> [Prompt]: Make an exact copy of the entries, taking out every picture.

Stored data
·····

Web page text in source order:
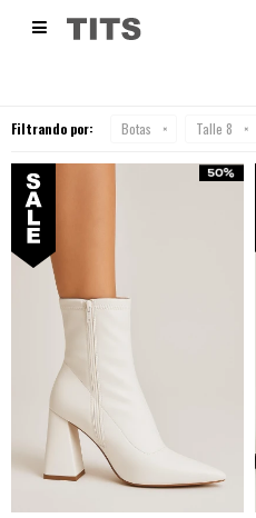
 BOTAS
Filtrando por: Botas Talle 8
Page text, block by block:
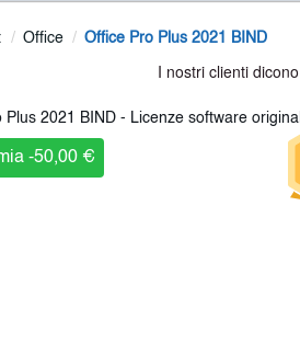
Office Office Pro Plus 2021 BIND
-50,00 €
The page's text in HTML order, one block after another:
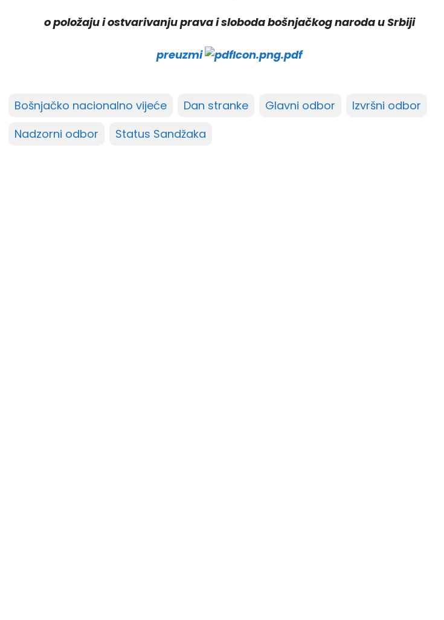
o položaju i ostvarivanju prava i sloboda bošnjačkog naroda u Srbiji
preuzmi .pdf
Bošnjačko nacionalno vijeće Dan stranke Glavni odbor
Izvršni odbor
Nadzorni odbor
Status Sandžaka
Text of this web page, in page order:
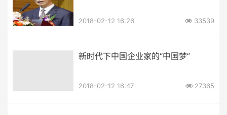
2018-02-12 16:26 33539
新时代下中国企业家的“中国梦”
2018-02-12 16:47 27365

·····

> [Your solution]:
Web page text in source order:
 BOTAS
Filtrando por: Botas Talle 8
Page text, block by block:
Office Office Pro Plus 2021 BIND
-50,00 €
The page's text in HTML order, one block after another:
o položaju i ostvarivanju prava i sloboda bošnjačkog naroda u Srbiji
preuzmi .pdf
Bošnjačko nacionalno vijeće Dan stranke Glavni odbor
Izvršni odbor
Nadzorni odbor
Status Sandžaka
Text of this web page, in page order:
2018-02-12 16:26 33539
新时代下中国企业家的“中国梦”
2018-02-12 16:47 27365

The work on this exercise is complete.